Il Nyt accusa: 'Bombe fabbricate in Sardegna uccidono i civili yemeniti'

Oggi il giornale ha pubblicato online un video reportage sulla vendita all'Arabia Saudita di armi prodotte in uno stabilimento della Sardegna.

Prodotte nella fabbrica di bombe di Domusnovas

Prodotte nella fabbrica di bombe di Domusnovas

globalist 29 dicembre 2017

Il titolo del New York Times è forte e non fa giri parole: "Bombe italiane, morti yemenite". Oggi il giornale ha pubblicato online un video reportage sulla vendita all'Arabia Saudita di armi prodotte in uno stabilimento della Sardegna. Armi che, riporta il giornale mostrando alcune immagini, verrebbero usate anche contro civili inermi nello Yemen, Paese martoriato dalla guerra civile.



Ecco il video inchiesta del NYT



Il servizio ricostruisce minuziosamente il percorso che dal cuore della Sardegna conduce in Arabia Saudita dove vengono esportate le bombe poi lanciate in Yemen. Nonostante il governo italiano abbia più volte assicurato che non ci sia nessuna attività illegale dietro la vicenda, il Nyt solleva dubbi sul fatto che l'Italia possa violare sia le leggi nazionali che quelle internazionali. "Esperti europei dicono che vendere queste bombe e' illegale", si afferma nel servizio, in cui si ricorda come in Italia c'è una delle normative più severe che proibisce la vendita di armamenti a Paesi coinvolti in conflitti: proprio come il caso dell'Arabia Saudita in Yemen.
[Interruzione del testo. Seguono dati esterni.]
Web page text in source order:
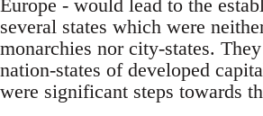
Europe - would lead to the
several states which were
monarchies nor city-states.
nation-states of developed
were significant steps towards
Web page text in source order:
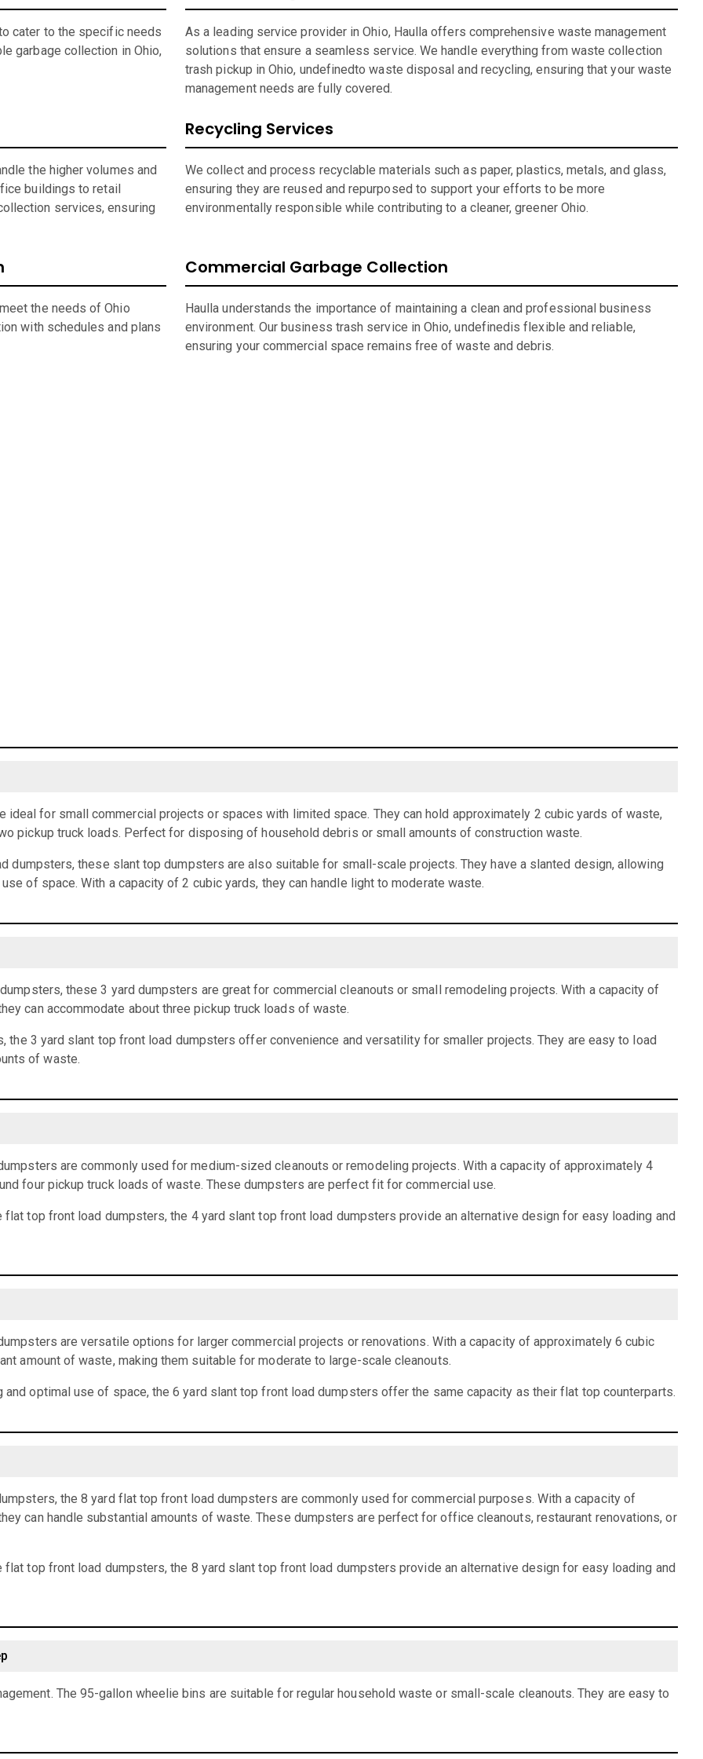
cater to the specific needs
garbage collection in Ohio,
As a leading service provider in Ohio, Haulla offers comprehensive waste management
solutions that ensure a seamless service. We handle everything from waste collection
trash pickup in Ohio, undefinedto waste disposal and recycling, ensuring that your waste
management needs are fully covered.
the higher volumes and
buildings to retail
services, ensuring
Recycling Services
We collect and process recyclable materials such as paper, plastics, metals, and glass,
ensuring they are reused and repurposed to support your efforts to be more
environmentally responsible while contributing to a cleaner, greener Ohio.
the needs of Ohio
with schedules and plans
Commercial Garbage Collection
Haulla understands the importance of maintaining a clean and professional business
environment. Our business trash service in Ohio, undefinedis flexible and reliable,
ensuring your commercial space remains free of waste and debris.
ideal for small commercial projects or spaces with limited space. They can hold approximately 2 cubic yards of waste,
pickup truck loads. Perfect for disposing of household debris or small amounts of construction waste.
dumpsters, these slant top dumpsters are also suitable for small-scale projects. They have a slanted design, allowing
of space. With a capacity of 2 cubic yards, they can handle light to moderate waste.
these 3 yard dumpsters are great for commercial cleanouts or small remodeling projects. With a capacity of
can accommodate about three pickup truck loads of waste.
the 3 yard slant top front load dumpsters offer convenience and versatility for smaller projects. They are easy to load
of waste.
are commonly used for medium-sized cleanouts or remodeling projects. With a capacity of approximately 4
four pickup truck loads of waste. These dumpsters are perfect fit for commercial use.
flat top front load dumpsters, the 4 yard slant top front load dumpsters provide an alternative design for easy loading and
are versatile options for larger commercial projects or renovations. With a capacity of approximately 6 cubic
amount of waste, making them suitable for moderate to large-scale cleanouts.
optimal use of space, the 6 yard slant top front load dumpsters offer the same capacity as their flat top counterparts.
the 8 yard flat top front load dumpsters are commonly used for commercial purposes. With a capacity of
can handle substantial amounts of waste. These dumpsters are perfect for office cleanouts, restaurant renovations, or
flat top front load dumpsters, the 8 yard slant top front load dumpsters provide an alternative design for easy loading and
The 95-gallon wheelie bins are suitable for regular household waste or small-scale cleanouts. They are easy to

Per i trattati internazionali poi - mette ancora in evidenza il Nyt - e' proibito esportare armi quando ci si trova di fronte a una situazione di violazione dei diritti umani. Le immagini mostrano diverse vittime civili in Yemen, tra cui molti bambini, apparentemente causate dalle bombe prodotte in Sardegna, come testimonierebbero i frammenti degli ordigni ritrovati sul luogo delle stragi. Il Nyt sottolinea ancora come solo nel 2017 c'e' stato un "aumento massiccio" di queste esportazioni verso l'Arabia Saudita e come - si sostiene - il governo italiano garantisca ai produttori una licenza che permette loro di vendere armi per quasi 500 milioni di euro, di cui oltre 400 milioni per le bombe vendute a Riad e rinvenute in Yemen.